SAFETY experts have welcomed moves to cut the risk for children travelling on school transport.

New contracts being brought in by Darlington Borough Council will ensure that all vehicles used by primary school youngsters will be fitted with seatbelts.

The change will come into force from September next year, following North Yorkshire County Council's decision to switch to seatbelt-only vehicles, and represents another major victory for The Northern Echo's School Seatbelt Scandal campaign.

It will leave just four local authorities in the North-East and North Yorkshire for whom providing seatbelts is not a condition of a contract to take children to and from school.

A Darlington council spokesman said the move to seatbelt-only vehicles would happen as contracts were renewed and was part of a review of school transport.

He said: "Getting primary schoolchildren to school safely is important and it is appropriate for us to look at seatbelts as part of that."

He said belts were fitted on vehicles on four of the council's five school routes and, from September next year would be introduced on the fifth, taking children from Sadberge and Middleton St George to St Augustine's, in Darlington.

The change to seatbelt-only vehicles will not cost the authority any more than the existing contract, he said.

A spokesman for the Royal Society for the Prevention of Accidents said that it applauded Darlington's decision.

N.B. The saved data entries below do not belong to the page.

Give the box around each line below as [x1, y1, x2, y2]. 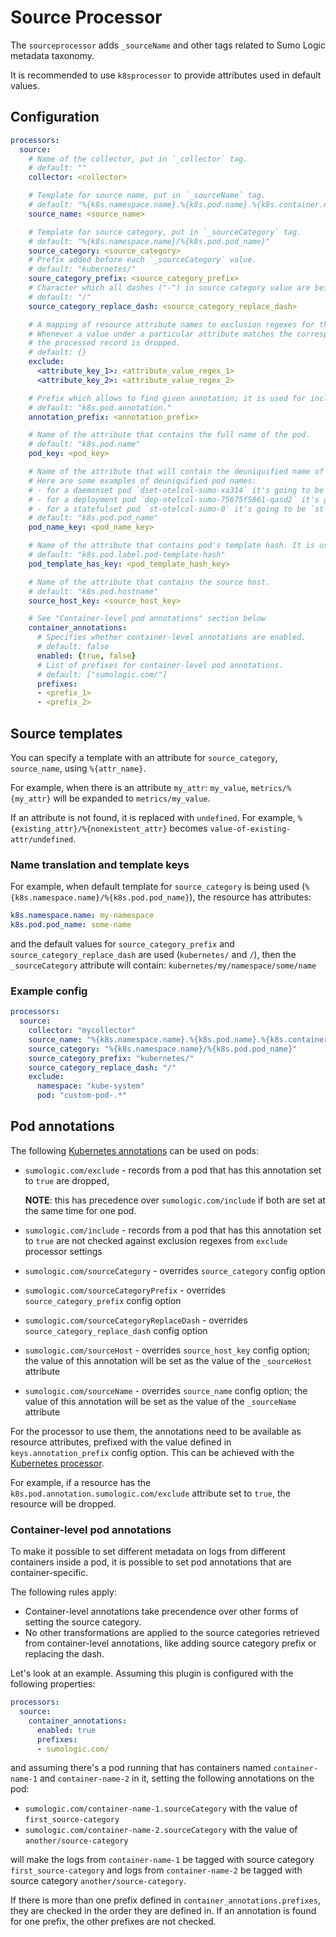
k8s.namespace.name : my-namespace [10, 911, 155, 921]
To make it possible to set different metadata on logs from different [10, 1546, 286, 1558]
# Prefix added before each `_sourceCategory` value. [28, 255, 257, 265]
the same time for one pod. [24, 1204, 137, 1216]
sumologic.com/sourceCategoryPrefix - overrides [24, 1284, 226, 1296]
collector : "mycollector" [28, 1026, 137, 1036]
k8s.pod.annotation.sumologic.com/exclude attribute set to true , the [10, 1487, 291, 1499]
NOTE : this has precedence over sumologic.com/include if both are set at [24, 1194, 326, 1206]
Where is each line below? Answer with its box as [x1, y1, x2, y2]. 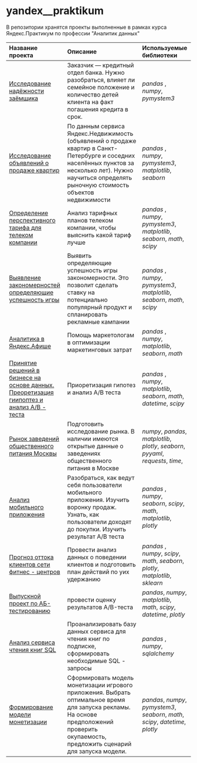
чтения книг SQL [9, 645, 57, 654]
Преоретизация [9, 388, 54, 397]
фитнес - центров [9, 568, 60, 576]
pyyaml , [142, 449, 164, 457]
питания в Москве [67, 464, 119, 472]
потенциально [67, 295, 108, 304]
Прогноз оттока [9, 553, 54, 561]
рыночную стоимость [67, 181, 130, 189]
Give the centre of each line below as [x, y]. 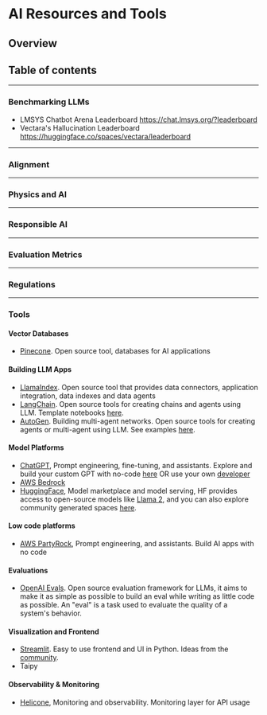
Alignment [29, 164]
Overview [33, 43]
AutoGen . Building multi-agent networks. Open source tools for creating [137, 421]
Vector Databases [39, 333]
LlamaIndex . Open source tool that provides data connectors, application [139, 387]
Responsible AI [38, 225]
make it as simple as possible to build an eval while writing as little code [137, 596]
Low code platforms [42, 526]

He said: "Our ideal is to have a seatbelt on every seat that is safe and we welcome local authorities taking this step.

"I hope parents in those areas where seatbelts are not available will put pressure on local authorities to make sure their children get the same level of service."

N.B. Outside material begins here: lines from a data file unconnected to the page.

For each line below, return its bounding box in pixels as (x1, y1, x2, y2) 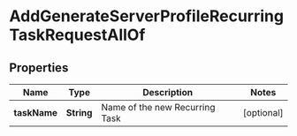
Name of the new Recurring (101, 102, 216, 113)
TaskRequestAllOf (9, 25, 146, 45)
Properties (9, 60, 69, 75)
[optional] (242, 107, 284, 118)
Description (142, 87, 193, 98)
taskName (13, 107, 58, 118)
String (65, 107, 93, 118)
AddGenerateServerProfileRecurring (9, 6, 285, 26)
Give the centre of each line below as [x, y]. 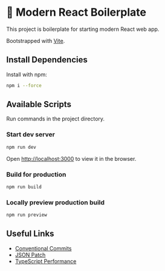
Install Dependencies [47, 60]
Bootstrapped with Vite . [36, 41]
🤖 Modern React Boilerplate [76, 12]
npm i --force [24, 85]
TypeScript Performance [46, 261]
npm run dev [21, 147]
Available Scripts [39, 104]
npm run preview [27, 215]
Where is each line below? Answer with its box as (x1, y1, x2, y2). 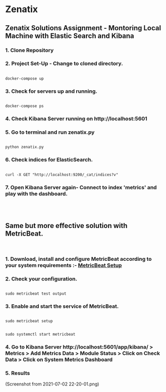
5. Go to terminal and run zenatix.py (5, 129, 95, 136)
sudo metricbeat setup (5, 319, 53, 324)
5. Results (5, 370, 30, 377)
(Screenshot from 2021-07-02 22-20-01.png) (5, 381, 99, 387)
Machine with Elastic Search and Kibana (5, 31, 135, 40)
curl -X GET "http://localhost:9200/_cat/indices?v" (5, 172, 119, 177)
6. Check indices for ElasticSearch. (5, 156, 93, 163)
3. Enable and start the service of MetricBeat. (5, 303, 119, 310)
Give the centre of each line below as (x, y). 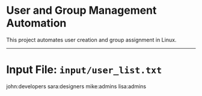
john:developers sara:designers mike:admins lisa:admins (76, 86)
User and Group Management (81, 10)
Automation (36, 23)
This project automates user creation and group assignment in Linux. (91, 40)
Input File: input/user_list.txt (84, 70)
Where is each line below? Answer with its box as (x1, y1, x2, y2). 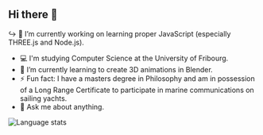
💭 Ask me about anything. (19, 102, 105, 111)
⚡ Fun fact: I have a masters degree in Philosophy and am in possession (19, 73, 256, 83)
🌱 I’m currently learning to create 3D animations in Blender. (19, 64, 213, 74)
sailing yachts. (19, 93, 68, 103)
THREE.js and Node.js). (8, 37, 85, 47)
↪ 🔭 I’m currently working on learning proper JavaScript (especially (8, 29, 231, 38)
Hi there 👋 (8, 8, 58, 21)
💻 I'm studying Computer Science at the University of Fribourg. (19, 53, 229, 63)
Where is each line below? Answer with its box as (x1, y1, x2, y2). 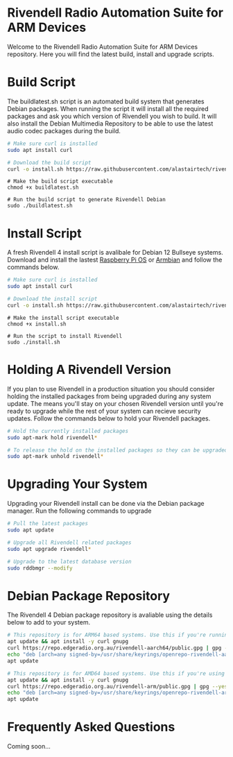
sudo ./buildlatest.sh (7, 203, 73, 210)
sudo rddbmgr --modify (7, 564, 73, 572)
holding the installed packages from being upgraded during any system (7, 392, 212, 400)
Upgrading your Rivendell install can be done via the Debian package (7, 500, 205, 508)
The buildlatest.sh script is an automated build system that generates (7, 97, 205, 105)
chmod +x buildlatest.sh (7, 184, 79, 192)
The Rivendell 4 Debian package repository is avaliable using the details (7, 611, 213, 619)
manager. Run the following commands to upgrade (7, 507, 152, 515)
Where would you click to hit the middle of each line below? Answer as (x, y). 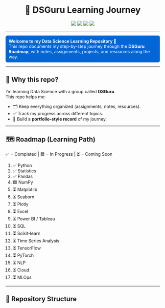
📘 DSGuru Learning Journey (83, 10)
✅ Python (22, 165)
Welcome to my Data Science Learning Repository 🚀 (62, 41)
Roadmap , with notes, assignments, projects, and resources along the (79, 51)
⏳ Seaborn (24, 197)
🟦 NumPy (23, 182)
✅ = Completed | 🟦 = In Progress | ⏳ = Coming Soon (59, 154)
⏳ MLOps (22, 277)
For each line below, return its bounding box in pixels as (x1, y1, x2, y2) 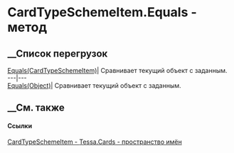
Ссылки (7, 121, 33, 130)
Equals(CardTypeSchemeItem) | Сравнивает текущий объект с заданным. (7, 67, 228, 74)
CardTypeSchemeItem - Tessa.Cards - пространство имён (7, 137, 183, 146)
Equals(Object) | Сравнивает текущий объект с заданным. (7, 81, 181, 89)
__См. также (7, 102, 65, 114)
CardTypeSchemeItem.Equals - (7, 4, 197, 21)
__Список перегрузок (7, 47, 108, 59)
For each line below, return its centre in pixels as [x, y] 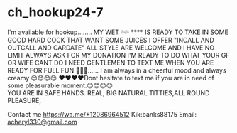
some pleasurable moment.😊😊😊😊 [60, 85]
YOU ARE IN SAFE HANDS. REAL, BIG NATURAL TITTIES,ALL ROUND [109, 92]
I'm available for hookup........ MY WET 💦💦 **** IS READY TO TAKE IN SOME [118, 32]
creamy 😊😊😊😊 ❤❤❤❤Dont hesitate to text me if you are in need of [111, 78]
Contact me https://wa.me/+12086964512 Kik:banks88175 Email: [102, 114]
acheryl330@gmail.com [42, 122]
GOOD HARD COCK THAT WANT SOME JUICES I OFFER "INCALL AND [111, 40]
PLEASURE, [24, 100]
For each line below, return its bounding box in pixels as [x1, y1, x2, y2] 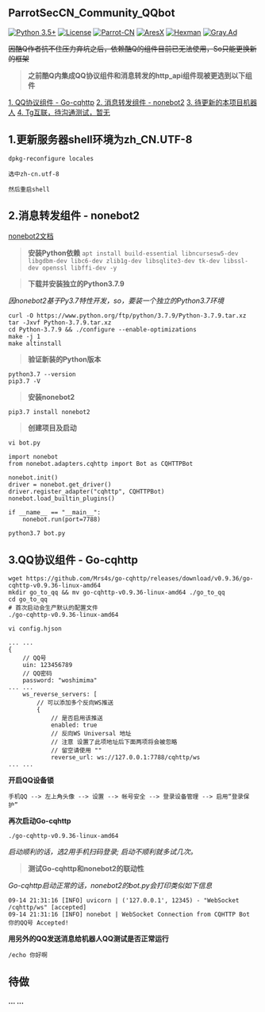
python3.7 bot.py [8, 529, 66, 537]
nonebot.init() [8, 474, 59, 482]
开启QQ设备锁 [8, 775, 54, 785]
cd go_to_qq [8, 595, 48, 603]
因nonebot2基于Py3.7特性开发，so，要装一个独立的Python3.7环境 [8, 296, 225, 305]
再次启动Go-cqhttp [8, 816, 71, 826]
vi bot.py [8, 439, 41, 448]
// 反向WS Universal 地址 [50, 730, 132, 738]
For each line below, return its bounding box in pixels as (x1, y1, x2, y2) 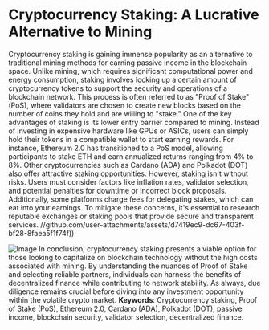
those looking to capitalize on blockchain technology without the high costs (8, 252, 259, 262)
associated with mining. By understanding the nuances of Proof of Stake (8, 261, 248, 271)
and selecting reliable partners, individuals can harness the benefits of (8, 269, 242, 279)
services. (8, 219, 39, 230)
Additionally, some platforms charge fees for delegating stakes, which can (8, 194, 254, 204)
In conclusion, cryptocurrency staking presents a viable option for (39, 243, 257, 254)
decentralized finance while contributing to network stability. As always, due (8, 278, 261, 287)
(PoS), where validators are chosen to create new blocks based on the (8, 100, 241, 110)
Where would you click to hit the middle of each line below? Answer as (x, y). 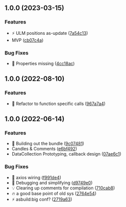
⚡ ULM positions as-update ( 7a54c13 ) (50, 33)
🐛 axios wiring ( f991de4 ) (37, 177)
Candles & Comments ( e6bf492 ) (44, 149)
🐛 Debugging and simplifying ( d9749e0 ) (52, 182)
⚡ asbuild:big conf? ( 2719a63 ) (42, 199)
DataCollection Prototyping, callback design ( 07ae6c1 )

Darlington's decision means Durham, Hartlepool, Stockton and York are the only local authorities which do not insist on seatbelts for vehicles on primary school routes.

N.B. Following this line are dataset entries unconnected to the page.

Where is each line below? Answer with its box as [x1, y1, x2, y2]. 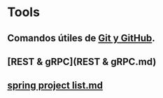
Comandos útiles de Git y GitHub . [7, 32, 155, 44]
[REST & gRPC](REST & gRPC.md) [7, 55, 157, 67]
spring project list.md [7, 80, 104, 92]
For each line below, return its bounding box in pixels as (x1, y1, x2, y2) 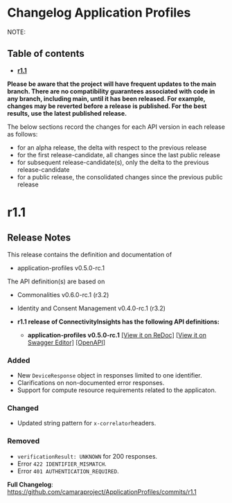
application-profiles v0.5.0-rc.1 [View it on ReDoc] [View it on (27, 330, 206, 339)
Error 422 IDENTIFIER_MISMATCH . (17, 459, 107, 468)
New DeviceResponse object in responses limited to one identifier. (17, 371, 202, 380)
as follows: (7, 130, 38, 138)
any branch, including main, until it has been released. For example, (7, 94, 206, 103)
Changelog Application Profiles (7, 5, 191, 21)
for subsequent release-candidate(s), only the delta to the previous (17, 158, 209, 166)
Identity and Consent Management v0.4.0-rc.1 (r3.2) (17, 303, 166, 312)
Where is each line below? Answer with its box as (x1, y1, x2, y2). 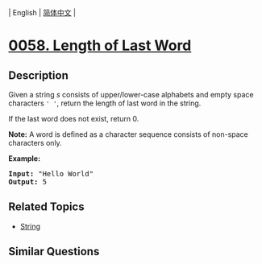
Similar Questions (8, 245, 100, 258)
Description (8, 68, 69, 82)
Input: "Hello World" (8, 169, 94, 178)
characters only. (8, 138, 62, 147)
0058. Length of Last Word (8, 36, 192, 55)
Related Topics (8, 200, 85, 214)
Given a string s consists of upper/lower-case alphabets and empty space (8, 90, 254, 99)
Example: (8, 154, 41, 163)
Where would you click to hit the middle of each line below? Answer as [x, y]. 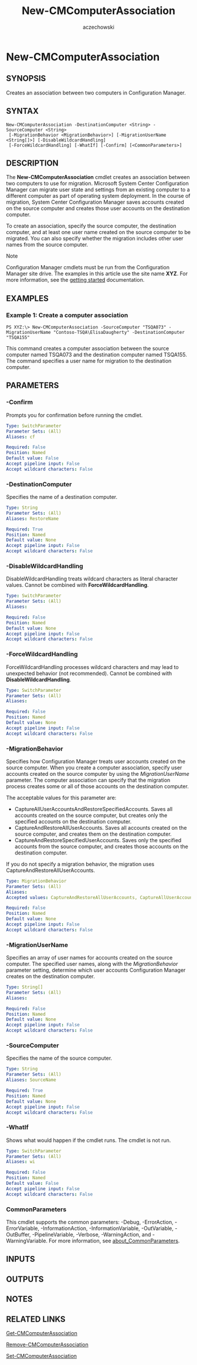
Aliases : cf [21, 437]
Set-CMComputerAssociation [42, 1356]
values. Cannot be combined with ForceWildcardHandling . [77, 585]
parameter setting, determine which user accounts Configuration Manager [96, 970]
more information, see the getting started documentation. [75, 280]
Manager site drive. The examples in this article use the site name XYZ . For [97, 273]
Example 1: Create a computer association [67, 315]
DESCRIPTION [32, 163]
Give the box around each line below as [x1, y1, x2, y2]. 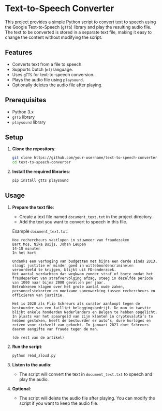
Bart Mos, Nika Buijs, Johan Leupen [12, 242, 86, 247]
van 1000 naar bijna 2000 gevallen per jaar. [12, 280, 105, 285]
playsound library [12, 119, 46, 125]
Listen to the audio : [12, 362, 52, 367]
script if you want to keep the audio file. [19, 400, 99, 406]
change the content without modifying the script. [5, 34, 103, 40]
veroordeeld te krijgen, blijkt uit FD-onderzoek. [12, 267, 117, 272]
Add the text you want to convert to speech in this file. [19, 219, 127, 224]

A Durham County Council spokesman said only about 200 of the 2,500 primary children who use school transport did not use vehicles fitted with seatbelts. But he said there were no plans to ensure buses with seatbelts were used for these children.

A York City Council spokesman said it had no plans to force operators to supply contract buses with seatbelts.

Stockton and Hartlepool borough councils both said they were reviewing their school transport provision.